Cognitive inhibition and shifting were assessed with the computer-based “Hearts-and-Flowers task” (Davidson et al., 2006) using E-Prime Software (Psychology Software Tools, Pittsburgh, PA, United States). The task was presented on a laptop (Dell, Vostro 3700, 17.3 inches, distance to monitor: 50 cm) and the child had to react to the trials on a separate keyboard that was placed in front of the child and which only consisted of a left and a right button. The child was presented with one of two stimuli: a heart or a flower, which had the same size (i.e., 3.8 cm × 3.9 cm) and color (i.e., red). The stimuli emerged on the right or the left side of a rectangle (7.2 cm × 28.6 cm), located in the center of the screen. There were three blocks (i.e., congruent, incongruent, and mixed), presented in a fixed order, each with 20 trials. In the first, congruent block, a heart appeared on the right or left side in the rectangle. The child had to press the button that was located on the same side as the heart. This block assessed the speed of information processing. In the second, incongruent block, a flower appeared on the right or left side in the rectangle. Now, the child had to push the button that was on the opposite side of the flower. Because of the dominant tendency to push the button on the same side on which the stimulus appears as the attention was focused to this side (i.e., Simon effect; Simon et al., 1976), the incongruent block required cognitive inhibition. In the third, mixed block, ten hearts and ten flowers appeared one after another in a fixed, pseudo-random order. The fixed order was chosen to realize the same difficulty (i.e., the same number of switches between congruent and incongruent trials) for all children and both times of measurement. Due to the permanent change of stimulus type (i.e., a total of 16 switches; the same stimulus type appeared maximally two times in succession), this block assessed shifting.

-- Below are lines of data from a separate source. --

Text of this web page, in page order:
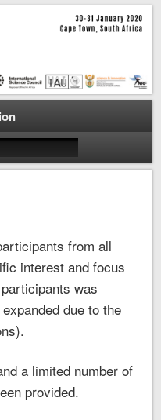
from all
interest and focus
was
due to the
a limited number of
provided.
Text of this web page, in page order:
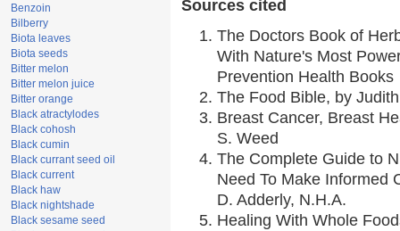
Benzoin
Bilberry
Biota leaves
Biota seeds
Bitter melon
Bitter melon juice
Bitter orange
Black atractylodes
Black cohosh
Black cumin
Black currant seed oil
Black current
Black haw
Black nightshade
Black sesame seed
Sources cited
The Doctors Book of
With Nature's Most
Prevention Health Books
The Food Bible, by
Breast Cancer, Breast
S. Weed
The Complete Guide to
Need To Make Informed
D. Adderly, N.H.A.
Healing With Whole
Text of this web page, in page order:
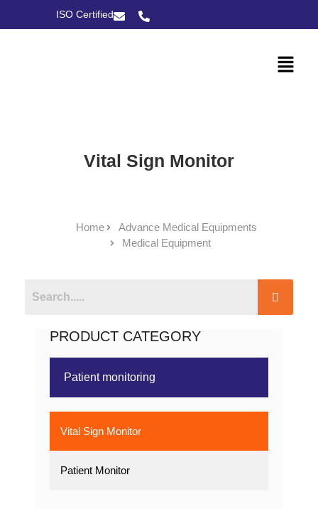
ISO Certified
Vital Sign Monitor
Home
Advance Medical Equipments
Medical Equipment
PRODUCT CATEGORY
Patient monitoring
Vital Sign Monitor
Patient Monitor
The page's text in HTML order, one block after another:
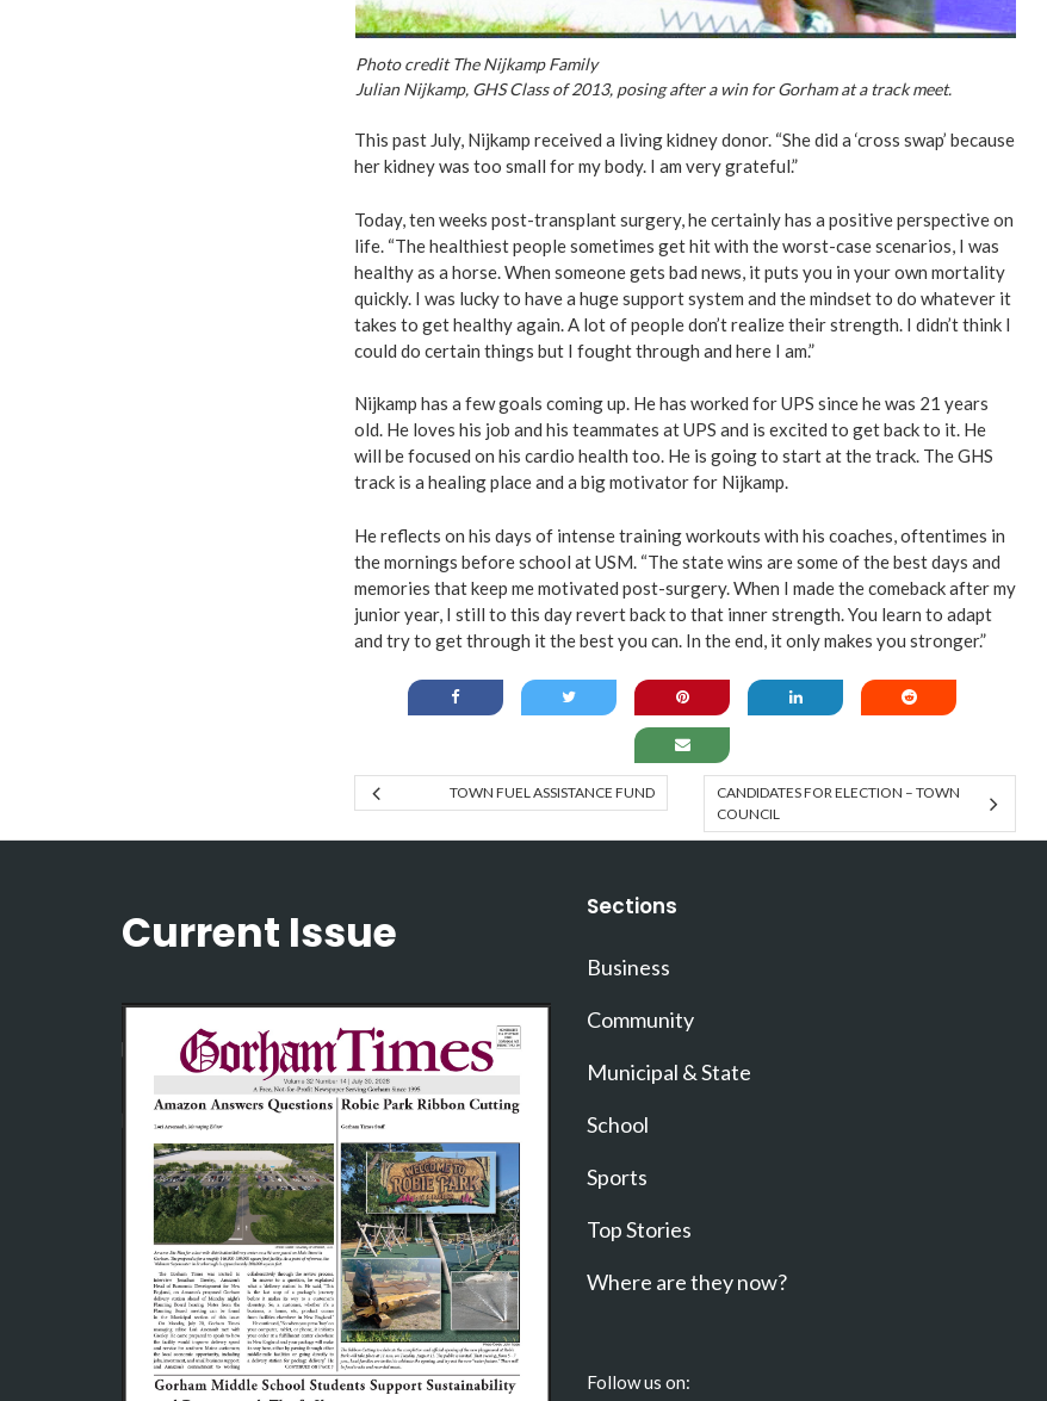
Photo credit The Nijkamp Family
Julian Nijkamp, GHS Class of 2013, posing after a win for Gorham at a track meet.
This past July, Nijkamp received a living kidney donor. “She did a ‘cross swap’ because
her kidney was too small for my body. I am very grateful.”
Today, ten weeks post-transplant surgery, he certainly has a positive perspective on
life. “The healthiest people sometimes get hit with the worst-case scenarios, I was
healthy as a horse. When someone gets bad news, it puts you in your own mortality
quickly. I was lucky to have a huge support system and the mindset to do whatever it
takes to get healthy again. A lot of people don’t realize their strength. I didn’t think I
could do certain things but I fought through and here I am.”
Nijkamp has a few goals coming up. He has worked for UPS since he was 21 years
old. He loves his job and his teammates at UPS and is excited to get back to it. He
will be focused on his cardio health too. He is going to start at the track. The GHS
track is a healing place and a big motivator for Nijkamp.
He reflects on his days of intense training workouts with his coaches, oftentimes in
the mornings before school at USM. “The state wins are some of the best days and
memories that keep me motivated post-surgery. When I made the comeback after my
junior year, I still to this day revert back to that inner strength. You learn to adapt
and try to get through it the best you can. In the end, it only makes you stronger.”
TOWN FUEL ASSISTANCE FUND
CANDIDATES FOR ELECTION – TOWN
COUNCIL
Current Issue Sections
Business
Community
Municipal & State
School
Sports
Top Stories
Where are they now?
Follow us on:
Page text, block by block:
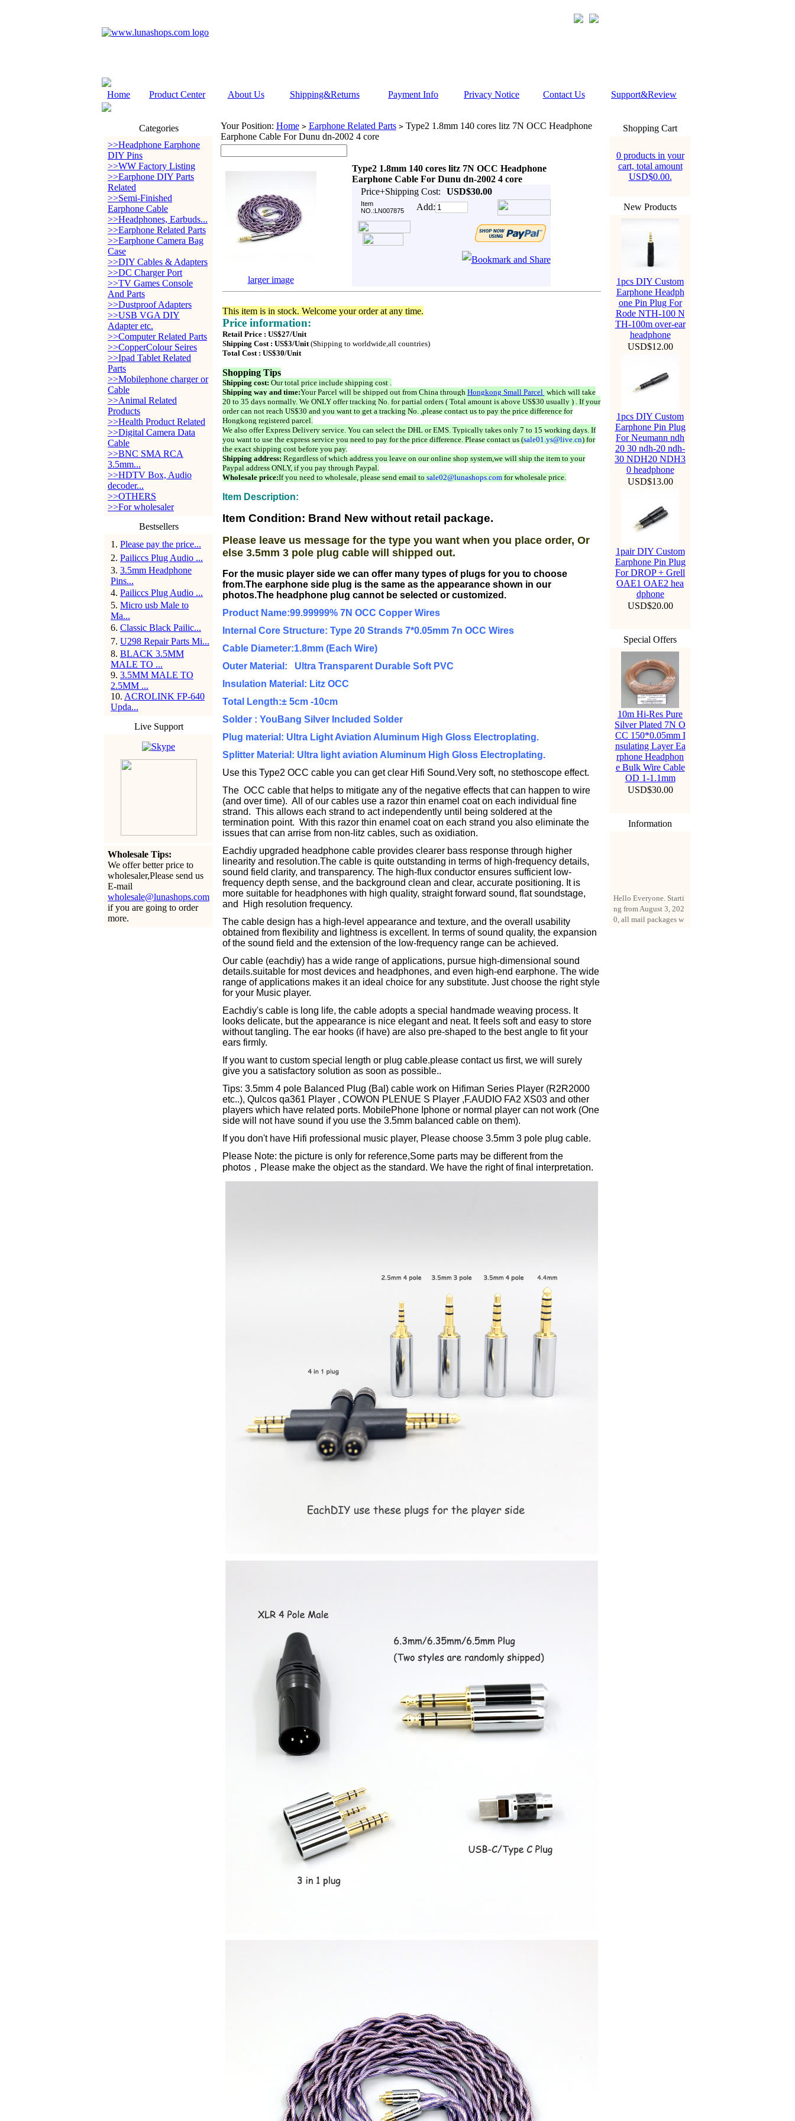
Home Product Center About Us Shipping&Returns Payment Info Privacy Notice Contact Us Support&Review
Categories
>>Headphone Earphone
DIY Pins
>>WW Factory Listing
>>Earphone DIY Parts
Related
>>Semi-Finished
Earphone Cable
>>Headphones, Earbuds...
>>Earphone Related Parts
>>Earphone Camera Bag
Case
>>DIY Cables & Adapters
>>DC Charger Port
>>TV Games Console
And Parts
>>Dustproof Adapters
>>USB VGA DIY
Adapter etc.
>>Computer Related Parts
>>CopperColour Seires
>>Ipad Tablet Related
Parts
>>Mobilephone charger or
Cable
>>Animal Related
Products
>>Health Product Related
>>Digital Camera Data
Cable
>>BNC SMA RCA
3.5mm...
>>HDTV Box, Audio
decoder...
>>OTHERS
>>For wholesaler
Bestsellers
1 . Please pay the price...
2. Pailiccs Plug Audio ...
3. 3.5mm Headphone
Pins...
4. Pailiccs Plug Audio ...
5. Micro usb Male to
Ma...
6. Classic Black Pailic...
7. U298 Repair Parts Mi...
8. BLACK 3.5MM
MALE TO ...
9. 3.5MM MALE TO
2.5MM ...
10. ACROLINK FP-640
Upda...
Live Support
Wholesale Tips:
We offer better price to
wholesaler,Please send us
E-mail
wholesale@lunashops.com
if you are going to order
more.
Your Position: Home > Earphone Related Parts >Type2 1.8mm 140 cores litz 7N OCC Headphone
Earphone Cable For Dunu dn-2002 4 core
Type2 1.8mm 140 cores litz 7N OCC Headphone
Earphone Cable For Dunu dn-2002 4 core
Price+Shipping Cost:
USD$30.00
Item
NO.:LN007875
Add:
larger image
This item is in stock. Welcome your order at any time.
Price information:
Retail Price : US$27/Unit
Shipping Cost : US$3/Unit(Shipping to worldwide,all countries)
Total Cost : US$30/Unit
Shopping Tips
Shipping cost: Our total price include shipping cost .
Shipping way and time:Your Parcel will be shipped out from China through Hongkong Small Parcel which will take
20 to 35 days normally. We ONLY offer tracking No. for partial orders ( Total amount is above US$30 usually ) . If your
order can not reach US$30 and you want to get a tracking No. ,please contact us to pay the price difference for
Hongkong registered parcel.
We also offer Express Delivery service. You can select the DHL or EMS. Typically takes only 7 to 15 working days. If
you want to use the express service you need to pay for the price difference. Please contact us (sale01.ys@live.cn) for
the exact shipping cost before you pay.
Shipping address: Regardless of which address you leave on our online shop system,we will ship the item to your
Paypal address ONLY, if you pay through Paypal.
Wholesale price:If you need to wholesale, please send email to sale02@lunashops.comfor wholesale price.
Item Description:
Item Condition: Brand New without retail package.
Please leave us message for the type you want when you place order, Or
else 3.5mm 3 pole plug cable will shipped out.
For the music player side we can offer many types of plugs for you to choose
from.The earphone side plug is the same as the appearance shown in our
photos.The headphone plug cannot be selected or customized.
Product Name:99.99999% 7N OCC Copper Wires
Internal Core Structure: Type 20 Strands 7*0.05mm 7n OCC Wires
Cable Diameter:1.8mm (Each Wire)
Outer Material: Ultra Transparent Durable Soft PVC
Insulation Material: Litz OCC
Total Length:± 5cm -10cm
Solder : YouBang Silver Included Solder
Plug material: Ultra Light Aviation Aluminum High Gloss Electroplating.
Splitter Material: Ultra light aviation Aluminum High Gloss Electroplating.
Use this Type2 OCC cable you can get clear Hifi Sound.Very soft, no stethoscope effect.
The OCC cable that helps to mitigate any of the negative effects that can happen to wire
(and over time). All of our cables use a razor thin enamel coat on each individual fine
strand. This allows each strand to act independently until being soldered at the
termination point. With this razor thin enamel coat on each strand you also eliminate the
issues that can arrise from non-litz cables, such as oxidiation.
Eachdiy upgraded headphone cable provides clearer bass response through higher
linearity and resolution.The cable is quite outstanding in terms of high-frequency details,
sound field clarity, and transparency. The high-flux conductor ensures sufficient low-
frequency depth sense, and the background clean and clear, accurate positioning. It is
more suitable for headphones with high quality, straight forward sound, flat soundstage,
and High resolution frequency.
The cable design has a high-level appearance and texture, and the overall usability
obtained from flexibility and lightness is excellent. In terms of sound quality, the expansion
of the sound field and the extension of the low-frequency range can be achieved.
Our cable (eachdiy) has a wide range of applications, pursue high-dimensional sound
details.suitable for most devices and headphones, and even high-end earphone. The wide
range of applications makes it an ideal choice for any substitute. Just choose the right style
for your Music player.
Eachdiy's cable is long life, the cable adopts a special handmade weaving process. It
looks delicate, but the appearance is nice elegant and neat. It feels soft and easy to store
without tangling. The ear hooks (if have) are also pre-shaped to the best angle to fit your
ears firmly.
If you want to custom special length or plug cable.please contact us first, we will surely
give you a satisfactory solution as soon as possible..
Tips: 3.5mm 4 pole Balanced Plug (Bal) cable work on Hifiman Series Player (R2R2000
etc..), Qulcos qa361 Player , COWON PLENUE S Player ,F.AUDIO FA2 XS03 and other
players which have related ports. MobilePhone Iphone or normal player can not work (One
side will not have sound if you use the 3.5mm balanced cable on them).
If you don't have Hifi professional music player, Please choose 3.5mm 3 pole plug cable.
Please Note: the picture is only for reference,Some parts may be different from the
photos，Please make the object as the standard. We have the right of final interpretation.
Shopping Cart
0 products in your
cart, total amount
USD$0.00.
New Products
1pcs DIY Custom
Earphone Headph
one Pin Plug For
Rode NTH-100 N
TH-100m over-ear
headphone
USD$12.00
1pcs DIY Custom
Earphone Pin Plug
For Neumann ndh
20 30 ndh-20 ndh-
30 NDH20 NDH3
0 headphone
USD$13.00
1pair DIY Custom
Earphone Pin Plug
For DROP + Grell
OAE1 OAE2 hea
dphone
USD$20.00
Special Offers
10m Hi-Res Pure
Silver Plated 7N O
CC 150*0.05mm I
nsulating Layer Ea
rphone Headphon
e Bulk Wire Cable
OD 1-1.1mm
USD$30.00
Information
ng from August 3, 202
0, all mail packages w
ill be delivered by reg
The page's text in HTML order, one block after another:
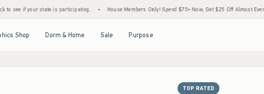
state is participating. • House Members Only! Spend $75+ Now, Get $25 Off Almost Everything Later+
Shop Dorm & Home Sale Purpose
TOP RATED
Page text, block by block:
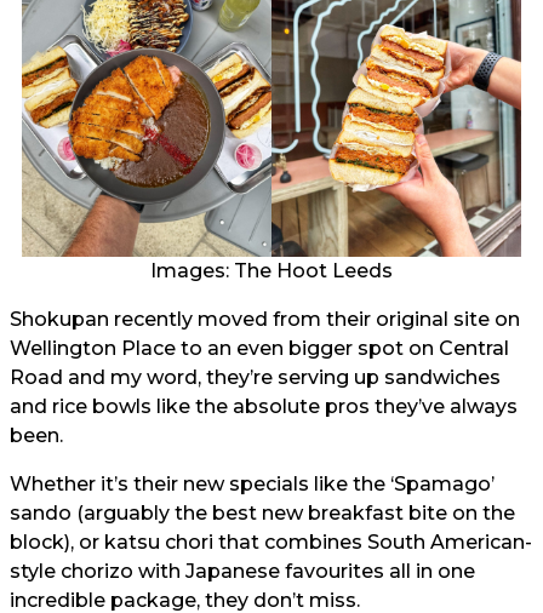
Images: The Hoot Leeds
Shokupan recently moved from their original site on
Wellington Place to an even bigger spot on Central
Road and my word, they’re serving up sandwiches
and rice bowls like the absolute pros they’ve always
been.
Whether it’s their new specials like the ‘Spamago’
sando (arguably the best new breakfast bite on the
block), or katsu chori that combines South American-
style chorizo with Japanese favourites all in one
incredible package, they don’t miss.
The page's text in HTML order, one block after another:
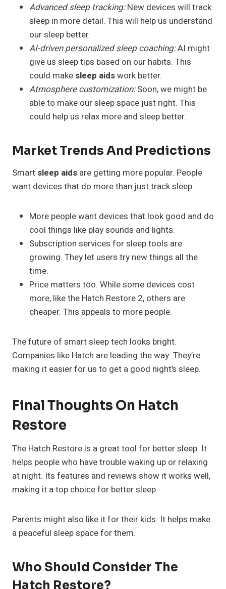
Advanced sleep tracking:New devices will track
sleep in more detail. This will help us understand
our sleep better.
AI-driven personalized sleep coaching:AI might
give us sleep tips based on our habits. This
could make sleep aidswork better.
Atmosphere customization:Soon, we might be
able to make our sleep space just right. This
could help us relax more and sleep better.
Market Trends And Predictions
Smart sleep aids are getting more popular. People
want devices that do more than just track sleep:
More people want devices that look good and do
cool things like play sounds and lights.
Subscription services for sleep tools are
growing. They let users try new things all the
time.
Price matters too. While some devices cost
more, like the Hatch Restore 2, others are
cheaper. This appeals to more people.
The future of smart sleep tech looks bright.
Companies like Hatch are leading the way. They’re
making it easier for us to get a good night’s sleep.
Final Thoughts On Hatch
Restore
The Hatch Restore is a great tool for better sleep. It
helps people who have trouble waking up or relaxing
at night. Its features and reviews show it works well,
making it a top choice for better sleep.
Parents might also like it for their kids. It helps make
a peaceful sleep space for them.
Who Should Consider The
Hatch Restore?
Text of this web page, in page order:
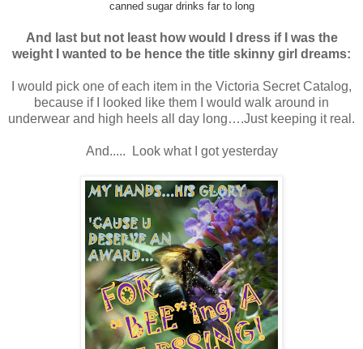
canned sugar drinks far to long
And last but not least how would I dress if I was the
weight I wanted to be hence the title skinny girl dreams:
I would pick one of each item in the Victoria Secret Catalog,
because if I looked like them I would walk around in
underwear and high heels all day long….Just keeping it real.
And..... Look what I got yesterday
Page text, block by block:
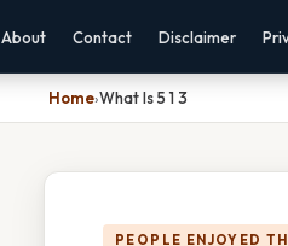
About Contact Disclaimer
Home›What Is 5 1 3
PEOPLE ENJOYED
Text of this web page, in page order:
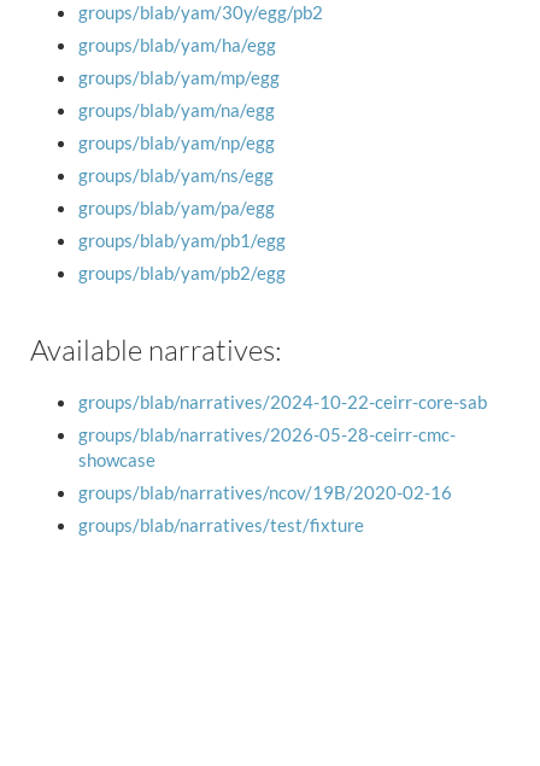
groups/blab/yam/30y/egg/pb2
groups/blab/yam/ha/egg
groups/blab/yam/mp/egg
groups/blab/yam/na/egg
groups/blab/yam/np/egg
groups/blab/yam/ns/egg
groups/blab/yam/pa/egg
groups/blab/yam/pb1/egg
groups/blab/yam/pb2/egg
Available narratives:
groups/blab/narratives/2024-10-22-ceirr-core-sab
groups/blab/narratives/2026-05-28-ceirr-cmc-
showcase
groups/blab/narratives/ncov/19B/2020-02-16
groups/blab/narratives/test/fixture
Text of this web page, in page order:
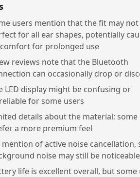
users mention that the fit may not
for all ear shapes, potentially
for prolonged use
reviews note that the Bluetooth
can occasionally drop or
LED display might be confusing or
for some users
details about the material;
a more premium feel
mention of active noise cancellation,
noise may still be noticeable
life is excellent overall, but some
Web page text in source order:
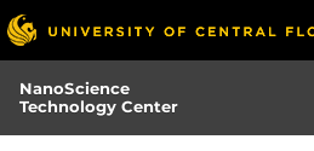
Skip
to
main
content
NanoScience
Technology Center
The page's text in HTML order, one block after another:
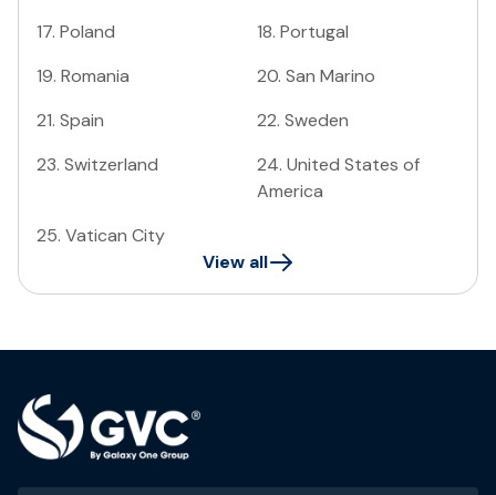
17. Poland 18. Portugal
19. Romania 20. San Marino
21. Spain 22. Sweden
23. Switzerland 24. United States of
America
25. Vatican City
View all
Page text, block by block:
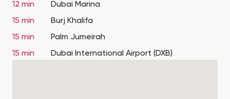
12 min
Dubai Marina
15 min
Burj Khalifa
15 min
Palm Jumeirah
15 min
Dubai International Airport (DXB)
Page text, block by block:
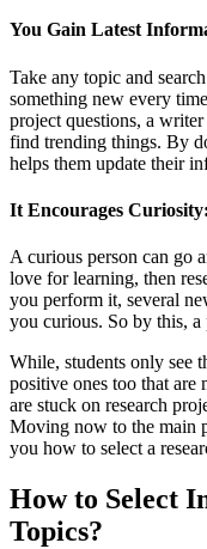
You Gain Latest
Take any topic and
something new every
project questions, a
find trending things. By
helps them update their
It Encourages Curiosity:
A curious person can go
love for learning, then
you perform it, several
you curious. So by this,
While, students only see
positive ones too that are
are stuck on research
Moving now to the main
you how to select a
How to Select
Topics?
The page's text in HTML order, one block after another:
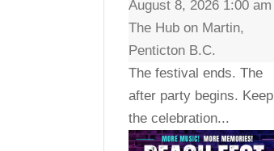
August 8, 2026 1:00 am
The Hub on Martin,
Penticton B.C.
The festival ends. The
after party begins. Keep
the celebration...
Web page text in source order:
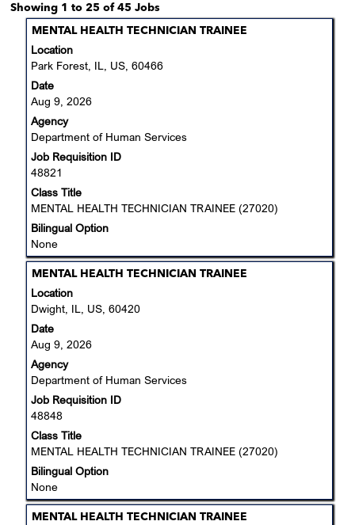
Showing 1 to 25 of 45 JobsSearch
results
Showing
of
Tab
navigate
the
full
job.
Title
MENTAL HEALTH TECHNICIAN TRAINEE
Location
Park Forest, IL, US, 60466
Date
Aug 9, 2026
Agency
Department of Human Services
Job Requisition ID
48821
Class Title
MENTAL HEALTH TECHNICIAN TRAINEE (27020)
Bilingual Option
None
Select
with
space
to
view
the
full
contents
of
the
job
Title
MENTAL HEALTH TECHNICIAN TRAINEE
Location
Dwight, IL, US, 60420
Date
Aug 9, 2026
Agency
Department of Human Services
Job Requisition ID
48848
Class Title
MENTAL HEALTH TECHNICIAN TRAINEE (27020)
Bilingual Option
None
Select
with
space
to
view
the
full
contents
of
the
job
Title
MENTAL HEALTH TECHNICIAN TRAINEE
Select
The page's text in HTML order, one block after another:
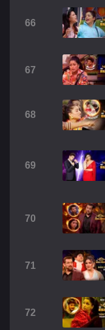
66
67
68
69
70
71
72

Children were instructed to react as quickly and accurately as possible in all blocks. Before the congruent and incongruent block started, children practiced the rules in at least four trials. Each practice trial was presented on the display until any button was pushed. The congruent and incongruent block started as soon as two of four successively shown practice trials were completed correctly. If the child reacted to less than two trials correctly, the four practice trials were repeated as long as two correct answers were given. Before the mixed block started, the two rules were repeated but no practice trials were executed. Each trial began with a fixation cross (500 ms), followed by a white slide (500 ms), the target stimulus (heart or flower, max. 1500 ms), and ended with another white slide (500 ms). The dependent variables were the mean reaction time (in ms) in the correct trials and the accuracy (in %) in the incongruent block, both assessing cognitive inhibition, and the mean reaction time (in ms) in the correct trials and the accuracy (in %) in the mixed block, both measuring shifting. We decided to not include the congruent block in the statistical analysis due to high accuracy rates and small variance between the children. All reaction times shorter than 200 ms were interpreted as random reactions and were excluded (Davidson et al., 2006). Furthermore, reaction times deviating more than three SD from the individual mean were also excluded (cf. Roebers and Kauer, 2009). Concerning accuracy, all trials were analyzed – independent of the exclusion of the associated reaction times – to treat random responses equally. Lacking reactions – no response within 2000 ms –were interpreted as wrong responses. Children with less than 20 % correct trials were excluded from the data analysis (n = 4).
The order of the tasks was counterbalanced between participants and was identical for both times of measurement within participants. There were two possible task orders: Simon says first or Hearts-and-Flowers task first. The three blocks of the Hearts and Flowers Task needed to be presented in sequential order to remain the same difficulty level for all children. Since it was assumed that the first task after the intervention could benefit the most, whereas the cognitive resources for the second task could be limited due to performing the first task, order of tasks was considered as an independent variable.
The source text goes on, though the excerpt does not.